Por Congresso em Foco /* Arcênio Rodrigues da Silva

O Senado Federal, por 50 votos a 26, aprovou a reforma trabalhista, após cenas lamentáveis protagonizadas por um grupo de senadoras, demonstrando, ainda mais, a triste realidade do nosso Parlamento, cuja atuação é simplesmente estarrecedora, conseguindo nos envergonhar cada vez mais. O Brasil há muito necessitava de uma ampla reforma trabalhista, pois contava uma legislação totalmente arcaica criada em 1943, ultrapassada em todos os sentidos, inclusive na criação e geração de empregos.

Assim, é de se destacar que a proposta aprovada pelo governo Temer, mesmo afundado em uma crise sem precedentes, tenha conseguido, com sua frágil base governista, os 50 votos favoráveis no plenário do Senado.

A proposta aprovada, se não resolve todas as questões trabalhistas, no mínimo proporciona uma relação madura e equilibrada entre empregadores e empregados tendo como base sempre a livre negociação e a prevalência do acordo entre as partes.

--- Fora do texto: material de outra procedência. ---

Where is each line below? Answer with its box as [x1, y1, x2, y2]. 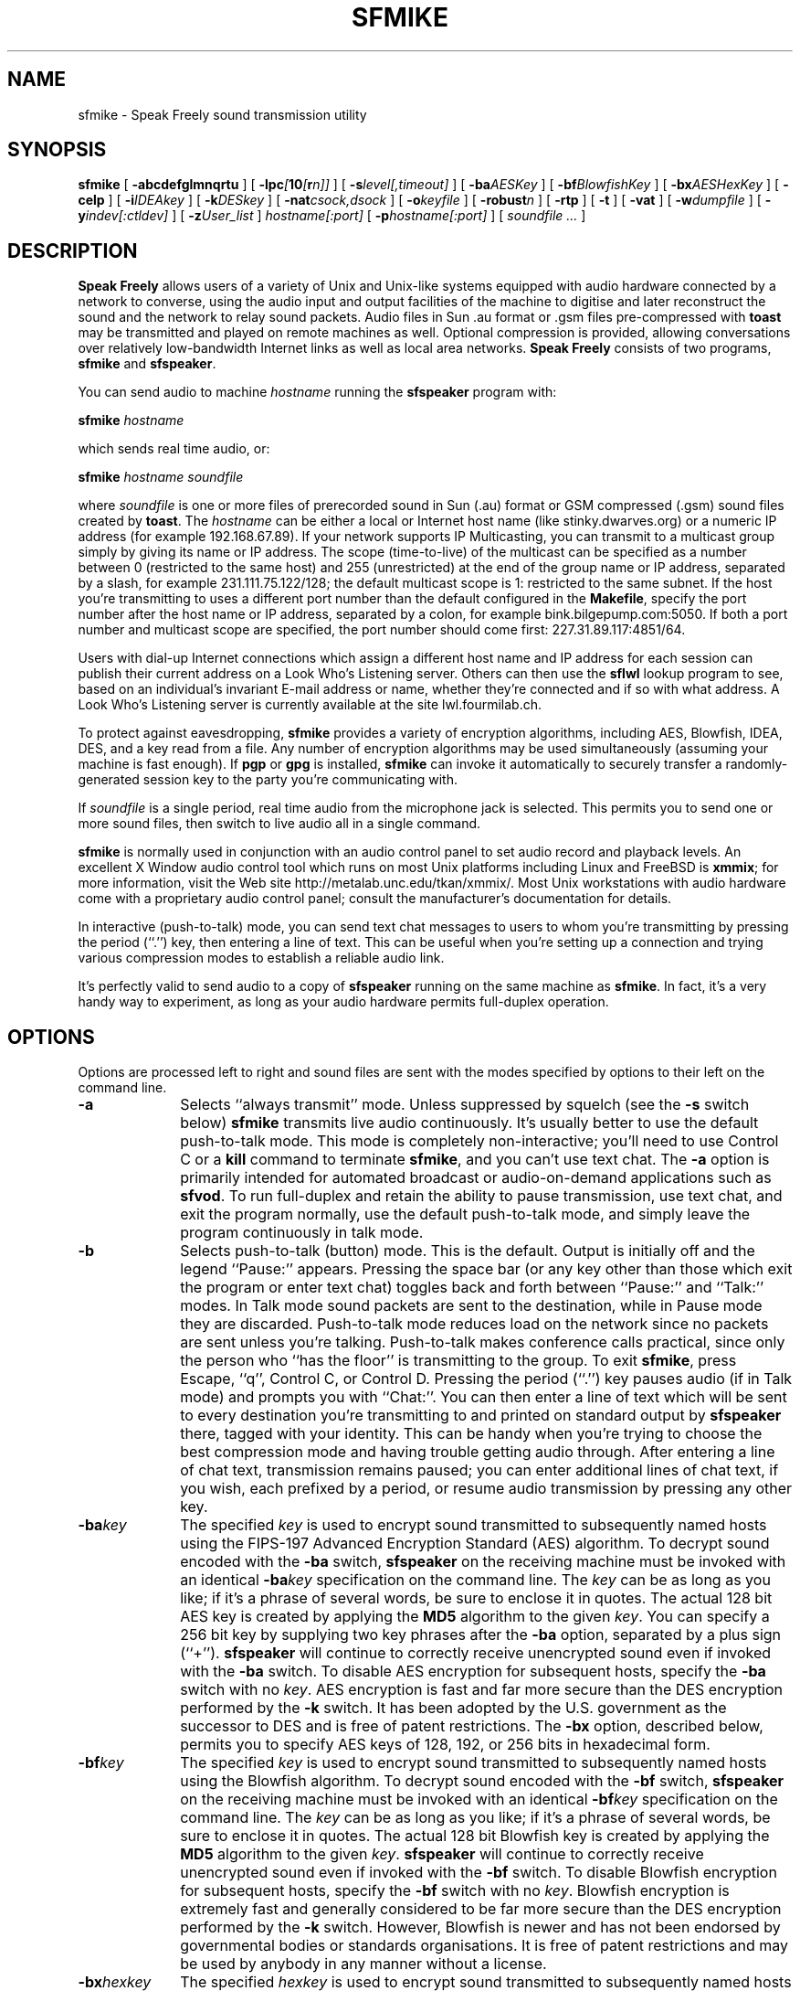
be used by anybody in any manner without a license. [180, 1954, 547, 1974]
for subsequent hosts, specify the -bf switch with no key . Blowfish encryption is [180, 1881, 730, 1900]
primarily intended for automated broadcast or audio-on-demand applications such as [180, 1168, 772, 1187]
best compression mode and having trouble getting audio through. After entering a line [180, 1443, 775, 1462]
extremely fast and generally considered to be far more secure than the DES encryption [180, 1900, 782, 1919]
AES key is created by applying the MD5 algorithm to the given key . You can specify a [180, 1607, 770, 1626]
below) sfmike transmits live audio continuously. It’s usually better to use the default [180, 1113, 759, 1133]
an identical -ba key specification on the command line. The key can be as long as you [180, 1570, 771, 1590]
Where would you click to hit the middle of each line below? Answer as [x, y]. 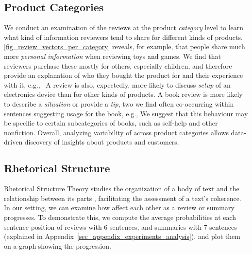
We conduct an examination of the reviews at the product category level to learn [124, 27]
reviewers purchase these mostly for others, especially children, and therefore [118, 65]
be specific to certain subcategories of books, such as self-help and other [111, 123]
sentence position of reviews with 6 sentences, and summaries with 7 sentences [120, 227]
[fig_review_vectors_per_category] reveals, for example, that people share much [125, 46]
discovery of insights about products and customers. [102, 142]
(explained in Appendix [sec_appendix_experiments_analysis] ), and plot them [122, 236]
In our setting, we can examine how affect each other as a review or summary [119, 208]
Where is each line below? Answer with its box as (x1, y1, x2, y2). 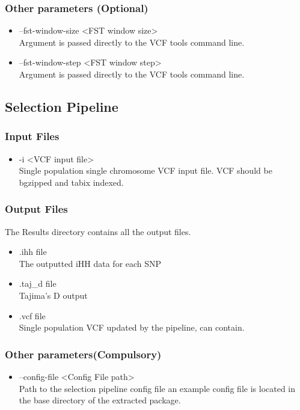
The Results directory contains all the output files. (5, 225, 191, 237)
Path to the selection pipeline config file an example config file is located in (19, 382, 296, 394)
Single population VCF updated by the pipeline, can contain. (19, 321, 245, 334)
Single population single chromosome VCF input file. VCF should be (19, 164, 272, 177)
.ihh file (19, 245, 47, 258)
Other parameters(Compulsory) (5, 346, 162, 361)
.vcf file (19, 309, 46, 322)
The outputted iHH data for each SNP (19, 257, 162, 269)
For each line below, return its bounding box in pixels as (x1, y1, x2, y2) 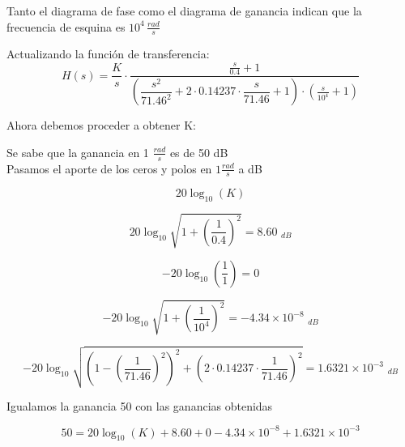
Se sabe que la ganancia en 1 (6, 143, 149, 160)
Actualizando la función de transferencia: (6, 45, 210, 62)
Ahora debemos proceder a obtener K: (6, 117, 196, 134)
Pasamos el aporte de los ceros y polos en (6, 160, 212, 177)
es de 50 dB (169, 143, 228, 160)
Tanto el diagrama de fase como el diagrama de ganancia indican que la (6, 2, 362, 19)
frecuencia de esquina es (6, 18, 126, 35)
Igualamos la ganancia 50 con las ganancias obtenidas (6, 397, 273, 414)
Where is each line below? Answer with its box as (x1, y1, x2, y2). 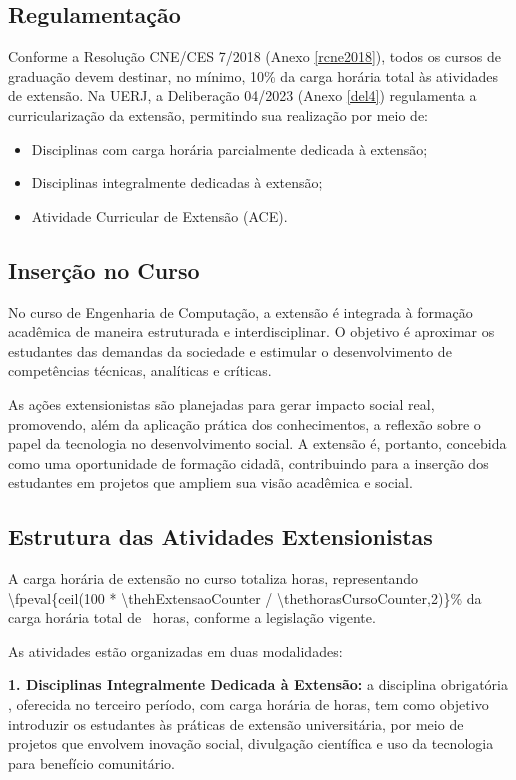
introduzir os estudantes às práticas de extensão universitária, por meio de (8, 713, 464, 734)
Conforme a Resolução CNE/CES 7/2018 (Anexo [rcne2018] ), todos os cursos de (8, 46, 502, 67)
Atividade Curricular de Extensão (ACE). (31, 205, 288, 226)
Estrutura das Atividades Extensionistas (8, 521, 433, 552)
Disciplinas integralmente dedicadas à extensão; (31, 172, 323, 193)
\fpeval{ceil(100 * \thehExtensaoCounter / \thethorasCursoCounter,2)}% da (8, 587, 482, 608)
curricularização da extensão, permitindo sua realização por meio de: (8, 104, 428, 125)
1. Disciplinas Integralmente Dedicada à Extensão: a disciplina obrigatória (8, 674, 508, 695)
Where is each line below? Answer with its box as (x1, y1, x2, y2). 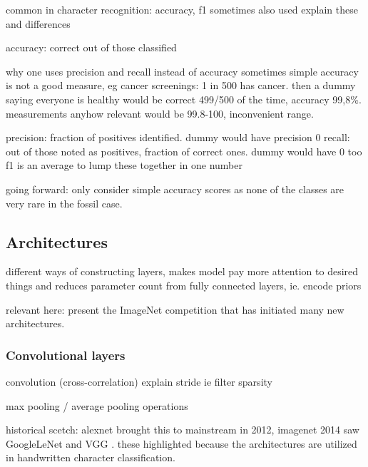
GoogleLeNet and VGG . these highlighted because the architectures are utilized (6, 436, 357, 451)
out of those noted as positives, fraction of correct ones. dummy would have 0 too (6, 143, 362, 158)
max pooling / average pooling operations (6, 398, 188, 413)
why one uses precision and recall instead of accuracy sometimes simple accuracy (6, 63, 359, 78)
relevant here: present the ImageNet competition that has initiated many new (6, 302, 344, 317)
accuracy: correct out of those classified (6, 40, 177, 55)
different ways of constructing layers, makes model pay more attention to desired (6, 264, 359, 279)
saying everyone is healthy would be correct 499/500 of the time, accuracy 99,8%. (6, 91, 362, 106)
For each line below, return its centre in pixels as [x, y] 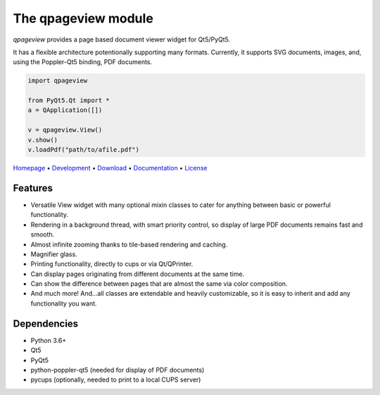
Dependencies [46, 324]
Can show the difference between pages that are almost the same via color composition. [159, 284]
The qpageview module [83, 18]
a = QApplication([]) [65, 110]
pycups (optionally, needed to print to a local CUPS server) [116, 380]
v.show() [43, 140]
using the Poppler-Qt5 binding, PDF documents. [83, 62]
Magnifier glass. [54, 254]
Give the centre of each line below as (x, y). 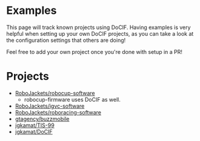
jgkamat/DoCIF (34, 131)
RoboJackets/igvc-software (50, 106)
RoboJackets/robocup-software (55, 93)
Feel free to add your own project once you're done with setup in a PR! (95, 51)
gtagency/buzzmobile (42, 119)
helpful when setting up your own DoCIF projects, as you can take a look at (100, 33)
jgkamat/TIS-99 (35, 125)
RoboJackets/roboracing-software (58, 112)

Considero como enorme avanço a possibilidade de empregado e empregador, de forma direta, negociar pontos fundamentais na relação de trabalho tais como: jornada de trabalho; trabalho intermitente; intervalo para almoço; período de férias de forma escalonada; a contratação de autônomos, entre outras mudanças.

Penso que tais medidas representarão uma maior transparência e segurança jurídica tanto para patrões como para os empregados, sem ferir qualquer direito trabalhista e principalmente afastando em muito a judicialização da relação trabalhista, resultando, portanto, na geração de empregos principalmente por parte das pequenas e médias empresas, em especial o setor de serviços, que hoje se ressentem do alto custo com encargos sociais, de uma legislação burocrática e defasada e dos processos manejados na Justiça Trabalhista.

Mas sem dúvida a maior conquista para trabalhadores e empregadores aprovada na reforma trabalhista é a limitação da atuação dos sindicatos e o fim da obrigatoriedade do pagamento da contribuição sindical.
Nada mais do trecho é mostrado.